Breaking in new brake pads


You’ve seen lots of change since we last spoke. Congrats on new directions (family and home), and good luck on release of bmx book.

Been working my skills up on Montara Mtn. Tons of fun and meet all kinds of people from all over up there. Rode last month with a guy who grew up in ptown and now lives in boulder. He rides moto and mtb. I told him to look u up.

Can you help with a practical question? How do you break in new brake pads?

Also thinking of putting a 8 inch rotor on my front (32 talas) thoughts?

Thanks, Tony

Hey Tony,

Thanks for the kind words and the great question.

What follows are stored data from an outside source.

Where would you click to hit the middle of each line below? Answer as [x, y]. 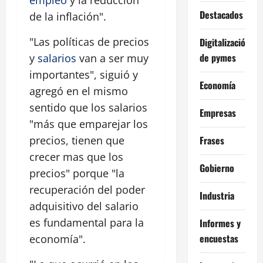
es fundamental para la [87, 223]
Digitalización [225, 42]
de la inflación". [68, 17]
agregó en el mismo [79, 91]
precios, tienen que [77, 141]
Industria [217, 195]
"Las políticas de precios [89, 42]
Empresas [218, 112]
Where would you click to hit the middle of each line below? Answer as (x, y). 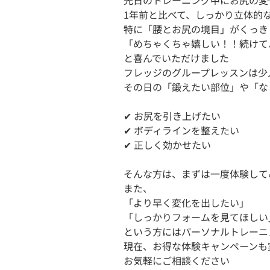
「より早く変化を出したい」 (186, 203)
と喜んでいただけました (177, 58)
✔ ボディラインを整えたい (181, 130)
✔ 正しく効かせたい (167, 145)
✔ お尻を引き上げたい (172, 116)
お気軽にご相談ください (177, 261)
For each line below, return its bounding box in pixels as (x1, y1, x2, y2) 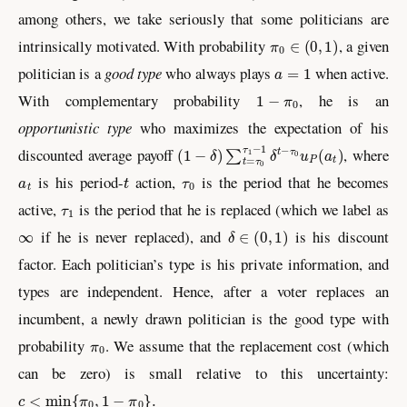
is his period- (31, 171, 124, 193)
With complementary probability (18, 89, 257, 111)
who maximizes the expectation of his (132, 116, 390, 138)
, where (343, 144, 390, 165)
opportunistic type (18, 116, 133, 138)
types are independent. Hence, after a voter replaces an (18, 280, 389, 302)
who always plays (162, 62, 275, 84)
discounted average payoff (18, 144, 178, 165)
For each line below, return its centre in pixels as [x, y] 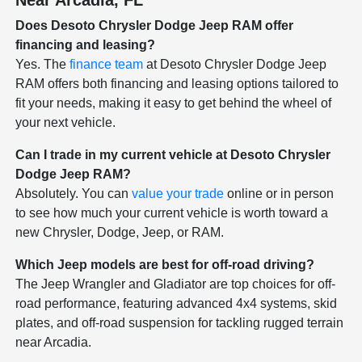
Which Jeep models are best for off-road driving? [165, 264]
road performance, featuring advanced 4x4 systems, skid [177, 303]
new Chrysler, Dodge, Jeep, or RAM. [120, 232]
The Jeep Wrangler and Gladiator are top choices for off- [176, 284]
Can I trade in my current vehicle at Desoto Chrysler [173, 154]
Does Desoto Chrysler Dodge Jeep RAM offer [155, 25]
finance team [107, 64]
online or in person [279, 193]
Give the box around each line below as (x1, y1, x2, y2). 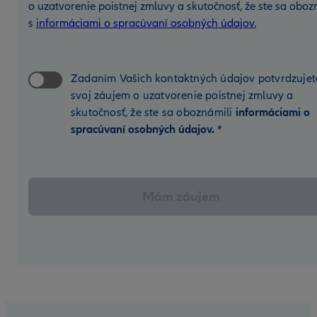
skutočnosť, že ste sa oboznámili (71, 105, 236, 120)
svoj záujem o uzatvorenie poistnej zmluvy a (71, 88, 294, 103)
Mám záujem (142, 188, 220, 206)
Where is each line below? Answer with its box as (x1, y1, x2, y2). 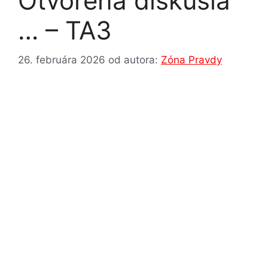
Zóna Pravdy (161, 53, 222, 66)
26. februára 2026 (18, 53, 105, 66)
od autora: (108, 53, 161, 66)
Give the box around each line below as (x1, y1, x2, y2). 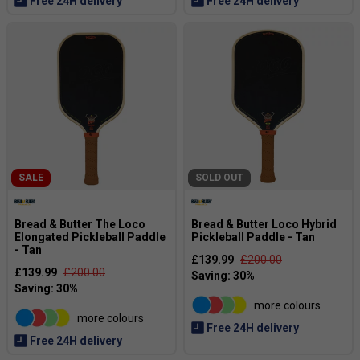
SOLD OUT (195, 172, 243, 183)
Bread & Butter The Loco (14, 218, 145, 231)
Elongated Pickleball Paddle (14, 231, 166, 243)
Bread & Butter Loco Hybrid (191, 218, 337, 231)
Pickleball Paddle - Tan (191, 231, 315, 243)
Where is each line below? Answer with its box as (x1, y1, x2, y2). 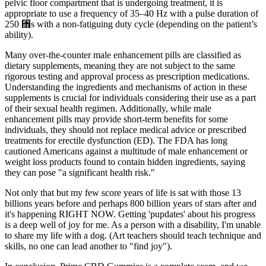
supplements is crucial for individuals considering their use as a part (5, 92, 256, 103)
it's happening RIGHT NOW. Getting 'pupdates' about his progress (5, 208, 255, 219)
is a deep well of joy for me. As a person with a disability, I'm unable (5, 219, 261, 230)
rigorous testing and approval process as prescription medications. (5, 71, 249, 81)
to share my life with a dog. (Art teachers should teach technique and (5, 230, 261, 240)
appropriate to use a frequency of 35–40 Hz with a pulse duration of (5, 8, 258, 18)
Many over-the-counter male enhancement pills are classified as (5, 49, 241, 60)
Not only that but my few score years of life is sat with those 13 (5, 187, 241, 198)
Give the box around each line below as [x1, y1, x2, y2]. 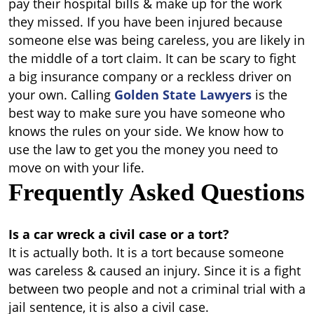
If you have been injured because [87, 13, 282, 30]
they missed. [8, 13, 83, 30]
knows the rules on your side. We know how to [8, 123, 284, 139]
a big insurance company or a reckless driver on [8, 68, 292, 85]
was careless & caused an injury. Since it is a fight [8, 262, 301, 279]
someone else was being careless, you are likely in [8, 32, 305, 48]
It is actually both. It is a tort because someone [8, 244, 284, 261]
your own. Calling [8, 86, 114, 103]
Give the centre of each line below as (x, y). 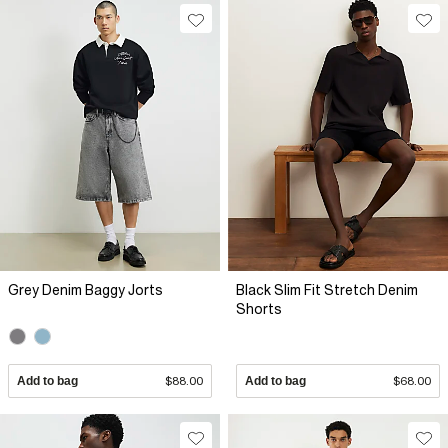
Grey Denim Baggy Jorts (85, 289)
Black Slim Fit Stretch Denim (327, 289)
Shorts (259, 308)
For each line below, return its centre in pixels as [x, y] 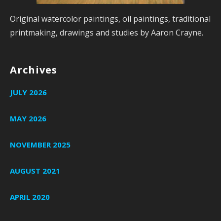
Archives [34, 70]
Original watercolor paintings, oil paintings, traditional [110, 18]
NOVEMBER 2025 [40, 144]
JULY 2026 [28, 92]
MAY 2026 [28, 118]
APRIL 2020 [30, 197]
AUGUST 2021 [35, 170]
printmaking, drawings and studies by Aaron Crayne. [107, 32]
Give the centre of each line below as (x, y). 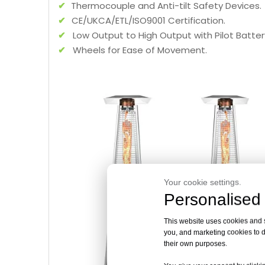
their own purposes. (196, 243)
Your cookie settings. (203, 182)
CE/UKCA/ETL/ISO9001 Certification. (148, 20)
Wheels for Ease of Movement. (140, 50)
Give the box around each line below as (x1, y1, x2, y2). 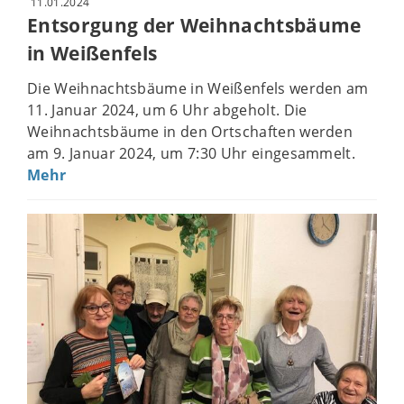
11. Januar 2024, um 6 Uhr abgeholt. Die (27, 99, 308, 120)
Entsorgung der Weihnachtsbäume (27, 13, 362, 39)
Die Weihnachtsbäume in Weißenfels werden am (27, 78, 369, 98)
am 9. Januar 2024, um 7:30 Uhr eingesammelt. (27, 142, 356, 163)
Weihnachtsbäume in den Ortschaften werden (27, 121, 353, 142)
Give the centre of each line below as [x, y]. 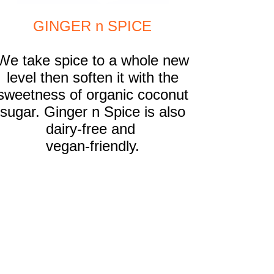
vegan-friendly [90, 146]
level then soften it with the [92, 78]
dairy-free [76, 129]
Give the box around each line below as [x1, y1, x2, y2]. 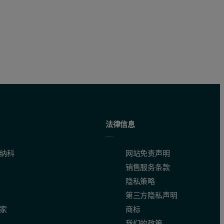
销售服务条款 [125, 163, 170, 172]
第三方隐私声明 [125, 191, 177, 200]
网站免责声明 [125, 149, 170, 158]
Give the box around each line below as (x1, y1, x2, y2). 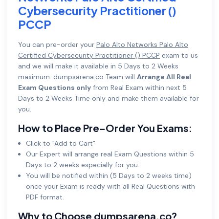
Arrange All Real (137, 72, 191, 82)
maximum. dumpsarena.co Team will (18, 72, 137, 82)
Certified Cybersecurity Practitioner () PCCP (18, 51, 160, 60)
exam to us (160, 51, 198, 60)
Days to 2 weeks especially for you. (26, 160, 139, 170)
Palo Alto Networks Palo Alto (96, 40, 188, 49)
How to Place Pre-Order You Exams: (18, 122, 192, 134)
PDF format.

I learned a lot about brake pads. Here are the basics:

Why must you break in your brake pads?
Brake pad break-in, or “burnishing,” is the process of depositing a layer of brake pad material on the brake rotor. The friction between this layer and your pad is what turns your kinetic energy into thermal energy — your speed into heat.

Professional advice
This is from Richard Travis at Hayes:

With our sintered pads (copper colored), ample stops are required before dropping into any trail system.

What I mean is this: Always do 20 to 30 parking lot stops to get the bed in process started. Then drop in doing a sight lap or two making lots of brake applications while investigating the track/course. Thru this process you’ll feel your brake power come online and improve greatly.

The longer the you allow your brakes to bed in, the more power you’ll have. If you drop in on your local DH track on an un-burnished pad you’ll have no power, glaze the pads, your brake application time will compound and you’ll put mega heat into the system resulting in poor performance. All because you didn’t make time for proper bed in.

Our semi metallics (black and silver) need about a third of the time for bed in. They tend to come online very quickly.

OK, how?
To transfer the pad material to your rotors, you have to generate some serious heat. That means you need speed, and you have to brake pretty hard.

Here are three ways to get speed, hardest first:

1. Sprint. Get up to full speed then shut ‘er down. 20-30 full sprints … Go get some!

2. A short, steep hill with a long, safe runout. My vote.

3. Motorized assistance. Curtis Keene used to have his dad tow him up to speed on a quad. I never knew why they bothered, but now I know: burnishing, baby!

More than you ever wanted to know about brake burnishing:

Pad and Rotor Bed-In Theory, Definitions and Procedures: Removing the Mystery from Brake Pad Bed-In by Matt Weiss of StopTech and James Walker, Jr. of scR motorsports.

Wow. I guess pedaling around while dragging my brakes won’t cut it anymore.

— Lee

RE: the 8-inch rotor on your 32 TALAS: I rocked that setup for several years, and it worked well.